I recently taught longarm quilting and computer guided classes two days in Iowa. The thought occurred to me during one of the classes that what I was trying to get across was that successful quilting is the result of doing many little things right. Quilters often wonder why the quilt is a little askew, the blocks are not quite square, the panto isn’t quite straight, or the tension is not quite right. The results they had hoped for were not quite there.
What are the little things that count? After careful thought, here is my top 10 list of things to pay attention to for an outstanding quilt.
- Choose quality fabric for both top and backing. Yes, there is a difference in fabric. You do get what you pay for. I prefer to prewash my fabric tossing in a color catcher to capture any fugitive dyes. I don’t like finding dyes bleeding and even color fast fabrics may have a little color loss in the wash. The color catcher captures the dyes keeping them from migrating and attaching to the fabric in other locations.
- Besides careful piecing using a consistent 1/4 inch seam allowance, trim subunits and blocks to size before piecing into the next larger unit. Because I like to trim, I always cut patches slightly oversize. In fact, I use Studio 180 cutting rulers that start with a slightly oversize measurements to allow for trimming to size. The subunits and blocks come out perfectly sized, points in tact and look awesome when sewed into the quilt.
- Learn the correct way to add borders to a quilt top. Borders when properly applied will “square up” the quilt. Both top and bottom border should be cut the same length, even if the length of the top and bottom of the quilt are not quite the same measurement. Ease in any fullness, but always cut the borders the same length. The same is true for the side borders. Cut both of them the same length. Ease in any fullness. Sew top and border together with the fullest one on the bottom where the feed dogs gently pull the fullness evening it out for a perfect look.

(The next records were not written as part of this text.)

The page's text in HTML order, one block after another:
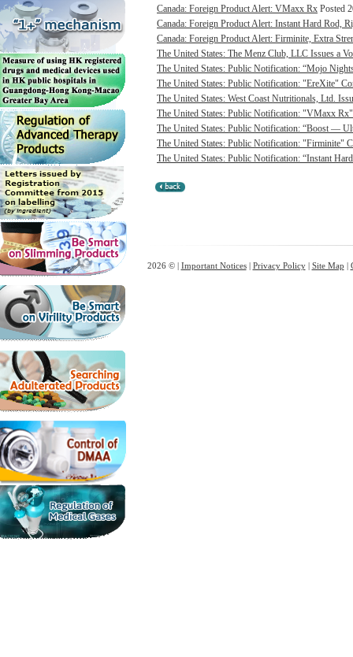
Canada: Foreign Product Alert: VMaxx Rx Posted
Canada: Foreign Product Alert: Instant Hard Rod,
Canada: Foreign Product Alert: Firminite, Extra
The United States: The Menz Club, LLC Issues a
The United States: Public Notification: “Mojo
The United States: Public Notification: "EreXite"
The United States: West Coast Nutritionals, Ltd.
The United States: Public Notification: "VMaxx
The United States: Public Notification: “Boost —
The United States: Public Notification: "Firminite"
The United States: Public Notification: “Instant
2026 © | Important Notices| Privacy Policy| Site Map |
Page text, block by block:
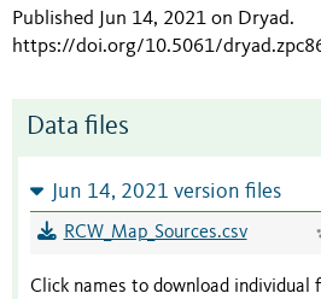
Published Jun 14, 2021 on Dryad.
https://doi.org/10.5061/
Data files
Jun 14, 2021 version files
RCW_Map_Sources.csv
Click names to download individual
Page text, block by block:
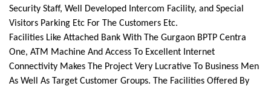
Security Staff, Well Developed Intercom Facility, and Special
Visitors Parking Etc For The Customers Etc.
Facilities Like Attached Bank With The Gurgaon BPTP Centra
One, ATM Machine And Access To Excellent Internet
Connectivity Makes The Project Very Lucrative To Business Men
As Well As Target Customer Groups. The Facilities Offered By
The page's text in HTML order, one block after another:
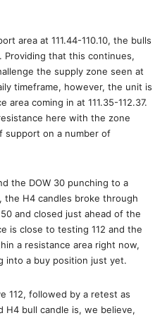
area at 111.44-110.10, the bulls
that this continues,
the supply zone seen at
timeframe, however, the unit is
coming in at 111.35-112.37.
here with the zone
support on a number of
the DOW 30 punching to a
H4 candles broke through
and closed just ahead of the
is close to testing 112 and the
a resistance area right now,
into a buy position just yet.
112, followed by a retest as
H4 bull candle is, we believe,
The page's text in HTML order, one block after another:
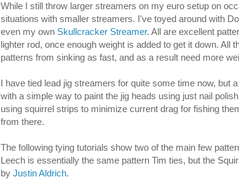
While I still throw larger streamers on my euro setup on
situations with smaller streamers. I've toyed around with
even my own Skullcracker Streamer. All are excellent
lighter rod, once enough weight is added to get it down. All
patterns from sinking as fast, and as a result need more
I have tied lead jig streamers for quite some time now, but
with a simple way to paint the jig heads using just nail
using squirrel strips to minimize current drag for fishing
from there.
The following tying tutorials show two of the main few
Leech is essentially the same pattern Tim ties, but the
by Justin Aldrich.
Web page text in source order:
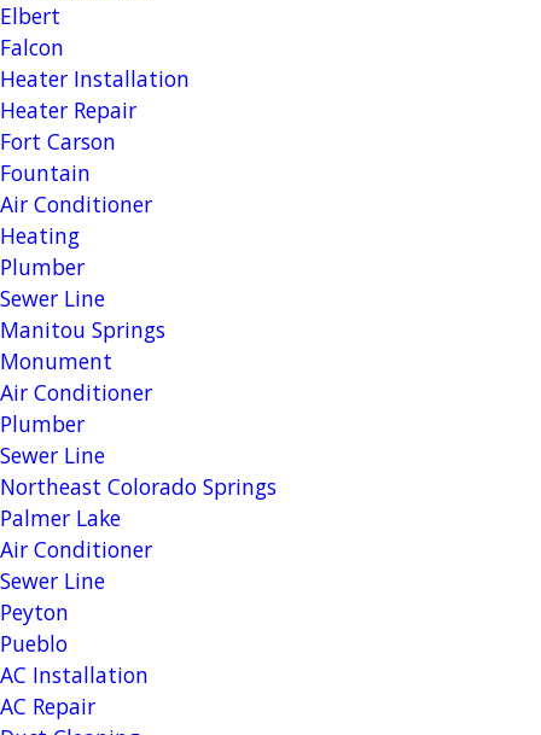
Elbert
Falcon
Heater Installation
Heater Repair
Fort Carson
Fountain
Air Conditioner
Heating
Plumber
Sewer Line
Manitou Springs
Monument
Air Conditioner
Plumber
Sewer Line
Northeast Colorado Springs
Palmer Lake
Air Conditioner
Sewer Line
Peyton
Pueblo
AC Installation
AC Repair

- Spend the few extra minutes it takes to load the quilt correctly on the longarm frame. Always square up the top and bottom of the backing piece so that the backing is square. If you try loading backing with an uneven top and/or bottom, scoops of backing may develop on the sides of the backing, which when quilted may pleat the backing. Even with squaring the top and bottom of the backing, it is best to roll and smooth the backing onto the take up roller, then, transfer the backing from the take up roller to the belly bar roller holding onto both rollers keeping tension on the backing. Stop rolling periodically to smooth out any little wrinkles in the backing as it rolls onto the belly bar roller.
- Use quality batting. Quality batting has a consistent thickness throughout and has nice even edges that are not warped. The batting is very important in the quilt, not only as a filler between the top and backing, but it provides the place for the top and bobbin thread to meet when the knot is formed. When batting is poor quality with thick in places and thin in other places, it is impossible for the tension to be adjusted to create a perfect stitch every time. In places where the batting is very thin, there is no hiding place for the knot to form resulting in what looks like poor tension with the top thread pulled to the bottom or the bobbin thread pulled to the top. You only cheat yourself by using poor quality batting.
- Open the batting and let it relax for a few hours before using it. If that is not possible, put the batting into the dryer on the no heat cycle for about 10 minutes to fluff it up and help remove the folds.
- Baste the batting to the backing with the vertical channel lock engaged to create a basting line that is perfectly parallel to the rollers. Use this basting line as a placement line for placing the top. Your quilt can’t possible end up square if you don’t load it square with the frame.
- Center the quilt top with the center of the frame. Use a zero center tape mounted on the frame to reference when loading the quilt and each time the quilt is advanced to keep the quilt top tracking squarely centered on the frame. The quilt top should be smooth, but never distorted or pushed to one side or the other and the sides always kept at the designated measurement regardless of variances in width of the quilt.
- Train your eyes and your fingers to recognize quality tension. You should see defined stitches, not the thread as a flat line or pokes of the bobbin thread on top or top thread on the bottom. Your fingers should feel the thread pulling into the batting on both the top and bottom. Physically check the tension by looking at the stitching, especially on the bottom if you are not sure.
- Use thread that is engineered for machine quilting. Machine quilting thread is stronger and designed to work at the higher speeds longarm quilting machines
operate. Machine quilting threads come in all weights, #, and TEX, fiber content, and a huge selection of colors. Yes, it is a little more expensive than regular sewing thread, but the total cost per quilt would only be from a few cents to a few dollars more. Don’t forget the machine needle. Size the needle to the thread. It is the groove that carries the thread below the quilt where the top thread loop can be picked up by the hook and bobbin thread. If the groove is too small, tension problems result.
Are there more? Yes. Each of these might seem like such a little thing. But the sum total of the little things done right result in an all over top quality quilt. Just think about it. If you purchased a new car that had just a few little things not quite right would you be happy with the product? It’s only one tire that is just a little out of round, a little scratch in the door paint, one tail light that is dim, the cup holder not quite large enough, and a little stain on the seat.
Resolve to do the little things. You will be happy you did.